YOUR GOAL: Pull each line containing "student" out of the data and copy it.
[MATERIAL FOR THE TASK — start]
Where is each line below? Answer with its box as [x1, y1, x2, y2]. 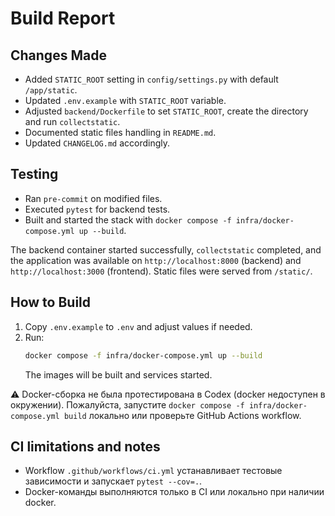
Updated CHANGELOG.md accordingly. [24, 137, 171, 149]
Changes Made [10, 47, 107, 64]
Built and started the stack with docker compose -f [24, 213, 232, 226]
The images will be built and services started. [24, 368, 213, 381]
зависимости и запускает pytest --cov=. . [24, 475, 203, 487]
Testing [10, 166, 59, 183]
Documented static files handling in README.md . [24, 127, 217, 138]
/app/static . [24, 84, 78, 96]
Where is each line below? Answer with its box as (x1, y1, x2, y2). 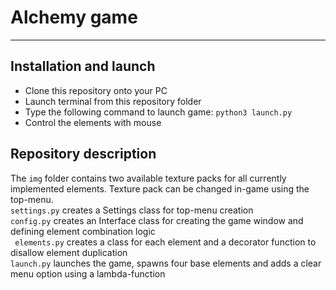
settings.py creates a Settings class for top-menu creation (10, 204, 254, 216)
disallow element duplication (10, 246, 128, 258)
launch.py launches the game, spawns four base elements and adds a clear (10, 257, 322, 269)
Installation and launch (10, 58, 156, 75)
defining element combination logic (10, 225, 156, 237)
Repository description (10, 146, 157, 163)
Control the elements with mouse (24, 116, 162, 128)
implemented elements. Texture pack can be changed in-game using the (10, 182, 310, 195)
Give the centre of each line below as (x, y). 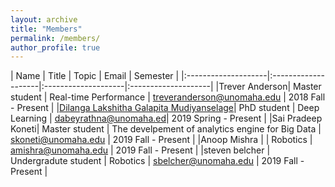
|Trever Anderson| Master (268, 87)
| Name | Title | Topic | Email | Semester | (95, 76)
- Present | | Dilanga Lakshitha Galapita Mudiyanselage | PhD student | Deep (165, 108)
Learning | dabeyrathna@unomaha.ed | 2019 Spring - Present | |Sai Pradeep (166, 118)
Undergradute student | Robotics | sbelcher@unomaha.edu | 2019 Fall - (157, 161)
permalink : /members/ (55, 38)
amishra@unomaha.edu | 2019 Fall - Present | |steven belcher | (140, 150)
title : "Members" (46, 29)
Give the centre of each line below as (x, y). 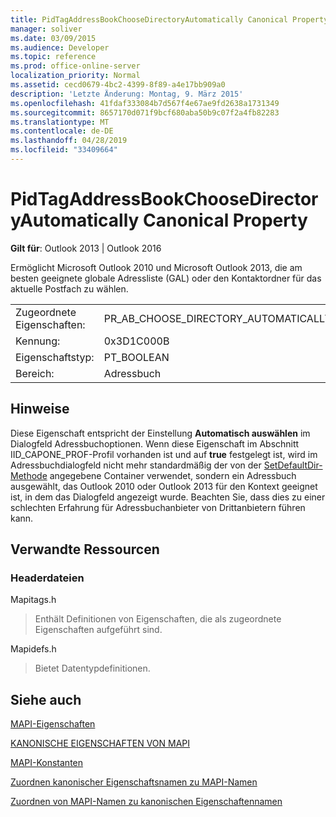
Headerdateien (47, 578)
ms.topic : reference (53, 57)
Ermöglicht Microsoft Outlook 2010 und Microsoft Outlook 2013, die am (156, 267)
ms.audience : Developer (60, 47)
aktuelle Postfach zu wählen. (69, 288)
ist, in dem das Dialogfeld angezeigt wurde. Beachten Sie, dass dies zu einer (168, 497)
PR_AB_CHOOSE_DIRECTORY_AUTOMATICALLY (217, 318)
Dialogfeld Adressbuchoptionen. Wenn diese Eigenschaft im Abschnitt (155, 443)
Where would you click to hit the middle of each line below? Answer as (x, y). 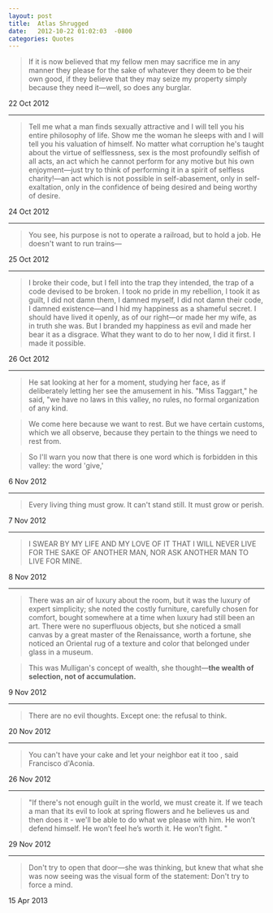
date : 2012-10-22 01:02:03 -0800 (70, 31)
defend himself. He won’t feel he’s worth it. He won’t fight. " (128, 828)
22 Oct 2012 (29, 103)
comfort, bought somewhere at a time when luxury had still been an (141, 618)
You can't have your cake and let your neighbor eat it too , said (133, 755)
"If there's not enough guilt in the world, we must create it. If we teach (145, 802)
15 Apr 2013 (28, 901)
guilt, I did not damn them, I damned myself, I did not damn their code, (146, 300)
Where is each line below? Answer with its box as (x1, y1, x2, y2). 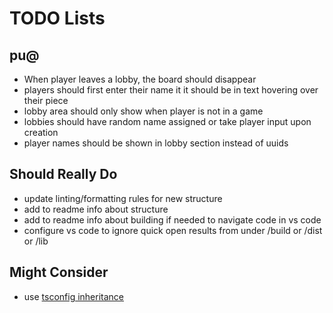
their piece (23, 95, 69, 106)
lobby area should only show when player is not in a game (23, 105, 264, 117)
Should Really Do (9, 166, 118, 183)
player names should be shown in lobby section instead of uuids (23, 137, 289, 149)
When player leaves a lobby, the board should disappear (23, 73, 257, 85)
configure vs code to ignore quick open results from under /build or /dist (23, 224, 323, 236)
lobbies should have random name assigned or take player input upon (23, 116, 312, 127)
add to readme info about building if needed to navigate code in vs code (23, 213, 322, 226)
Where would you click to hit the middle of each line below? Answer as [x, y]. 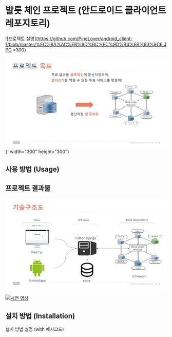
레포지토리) [28, 23]
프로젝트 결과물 [28, 188]
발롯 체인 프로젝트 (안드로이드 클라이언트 [86, 11]
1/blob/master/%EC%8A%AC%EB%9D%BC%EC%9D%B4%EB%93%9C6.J [86, 44]
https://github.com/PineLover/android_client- [85, 39]
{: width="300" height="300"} [37, 152]
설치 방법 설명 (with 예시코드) [35, 329]
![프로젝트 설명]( [22, 39]
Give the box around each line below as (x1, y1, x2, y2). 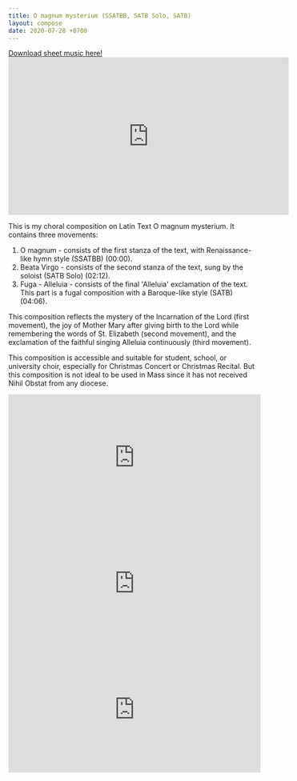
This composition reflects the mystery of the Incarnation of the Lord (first (8, 312, 250, 322)
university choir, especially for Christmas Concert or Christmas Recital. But (8, 362, 255, 371)
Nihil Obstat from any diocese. (8, 378, 109, 388)
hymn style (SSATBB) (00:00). (33, 254, 133, 264)
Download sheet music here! (8, 49, 102, 58)
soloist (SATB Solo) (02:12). (19, 271, 110, 281)
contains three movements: (8, 230, 98, 240)
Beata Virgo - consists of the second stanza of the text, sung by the (19, 262, 244, 272)
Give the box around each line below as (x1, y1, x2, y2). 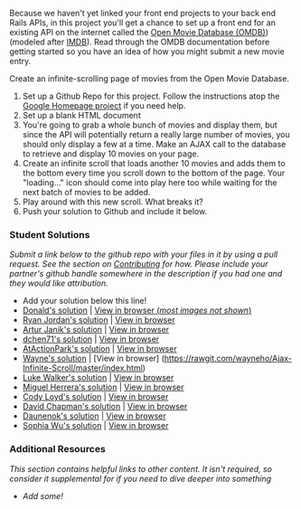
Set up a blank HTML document (22, 110, 142, 120)
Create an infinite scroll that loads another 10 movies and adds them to (22, 158, 287, 168)
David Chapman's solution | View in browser (22, 401, 188, 412)
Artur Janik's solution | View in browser (22, 325, 170, 335)
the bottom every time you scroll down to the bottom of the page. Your (22, 167, 286, 178)
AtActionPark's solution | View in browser (22, 344, 178, 354)
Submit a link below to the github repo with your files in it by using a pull (9, 249, 278, 260)
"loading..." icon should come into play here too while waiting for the (22, 177, 277, 188)
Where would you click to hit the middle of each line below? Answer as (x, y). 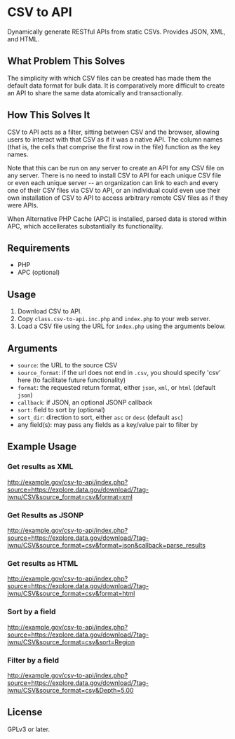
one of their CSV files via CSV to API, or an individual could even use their (114, 190)
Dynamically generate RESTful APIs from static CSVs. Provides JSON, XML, (116, 32)
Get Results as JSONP (46, 515)
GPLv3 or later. (29, 729)
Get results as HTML (43, 563)
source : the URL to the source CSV (67, 365)
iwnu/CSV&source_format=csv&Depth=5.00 (70, 690)
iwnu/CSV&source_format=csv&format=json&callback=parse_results (106, 545)
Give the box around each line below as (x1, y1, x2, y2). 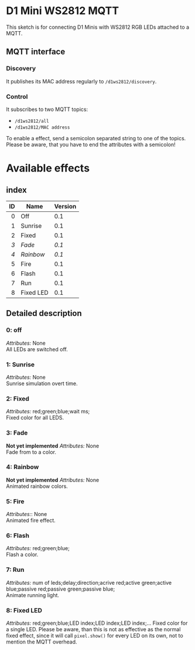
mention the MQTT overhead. (6, 638, 77, 645)
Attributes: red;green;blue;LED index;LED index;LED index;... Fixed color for (6, 619, 188, 627)
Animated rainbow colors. (6, 483, 69, 490)
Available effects (6, 161, 90, 175)
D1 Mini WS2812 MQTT (6, 4, 119, 18)
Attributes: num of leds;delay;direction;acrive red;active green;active (6, 579, 172, 586)
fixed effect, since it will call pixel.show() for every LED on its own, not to (6, 632, 183, 639)
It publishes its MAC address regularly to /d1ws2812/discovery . (6, 78, 157, 85)
[MATERIAL FOR THE TASK — finish]
WRITTEN REPLY:
- Present | | Dilanga Lakshitha Galapita Mudiyanselage | PhD student | Deep (165, 108)
Undergradute student | Robotics | sbelcher@unomaha.edu | 2019 Fall - (157, 161)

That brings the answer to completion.